But we as American Jews must also acknowledge that our Israeli cousins are part of our greater qehillah qedoshah, and in doing so we have to call out unfair criticism, particularly when it veers into anti-Semitic territory.

To that end, there are three things that you may hear some critics of Israel say which should make you very, very uncomfortable:

  1. Calling Israel an “apartheid” state.
  2. Labeling Israel a “colonial” enterprise, or a “settler-colonial” state.
  3. Accusing Israel of genocide.
  1. Apartheid

Apartheid, the Afrikaans word for “separateness,” was the legally-enshrined racial categorization system that functioned in South Africa for nearly five decades in the 20th century. Under apartheid, all citizens were categorized into four distinct races: White, Black, Indian, and Coloured, and laws about whom you could marry, where you could live and work, how you could vote and for whom, were all a part of that system. It was a system that was fundamentally unjust, denying non-white people many of the rights that we all agree should be universal.

The application of this term to Israel is not only inaccurate, it also diminishes the suffering of Black South Africans under apartheid, and demeans their struggle and loss of life in defeating that system. In Israel, there are Arab doctors and lawyers and professors and judges, and for the last year even an Israeli Arab party in the governing coalition. While Israeli Arabs certainly face discrimination and inequities, many also thrive within Israel and are loyal citizens.

It is certainly true that the Palestinian Arabs of the West Bank live in much worse circumstances, and the failures and intransigence among multiple parties involved in attempting to resolve these challenges continues to extend their predicament, including high unemployment and other serious social ills. And while Israel is certainly a part of this situation, it is not solely the fault of the Israeli government. And even in the Palestinian territories, applying the term “apartheid” is clearly only an attempt to unfairly characterize the situation to make Israel and Jews look bad.

  1. Colonialism

It has become fashionable in some circles to refer to Israel as a “settler-colonial” state, meaning a place where a foreign power sent settlers to colonize the state and establish an outpost of that foreign power. All of the nations in North and South America, and many other places around the world, would fall into that category. But Israel does not, for a few reasons:

  • There has been a continuous Jewish presence in the land of Israel for at least 2500 years.
  • The Jews who left other countries in the waves of Zionist migration from the 1860s and onward were not sent by Russia or Poland or Germany or England or Yemen or Iran to establish outposts of those countries; on the contrary, those folks who relocated saw themselves as returning to the historical home of the Jewish people, and in many cases, were of course fleeing the native anti-Semitism in their former lands.
  • In doing so, they rejected the cultures of their former countries, reviving the Hebrew language, adopting Middle Eastern foods and cultural norms.

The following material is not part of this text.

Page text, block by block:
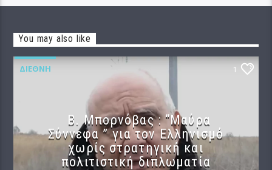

No other settler movement has done so.

One can only conclude that the terms “colonial” or “settler-colonial,” when applied to Israel, are meant as a slur to delegitimize her, and deny that Jewish people have a right to live there. 

There is no statute of limitations on ancestral land, and we, the Jewish people are entitled to the self-determination that all other nations enjoy.

3. Genocide

This is an especially flagrant distortion. We, the Jews, know what genocide is: we still have living witnesses among us to the Shoah. 

General Dwight Eisenhower with American troops who liberated the concentration camp in Ohrdruf, Germany, April 12, 2945

Genocide, as attempted by the Ottoman Turks against the Armenians, by the Nazis, in Burma and Bosnia and Rwanda and Cambodia, is deliberate and systematic, and the intent is to destroy the targeted group. 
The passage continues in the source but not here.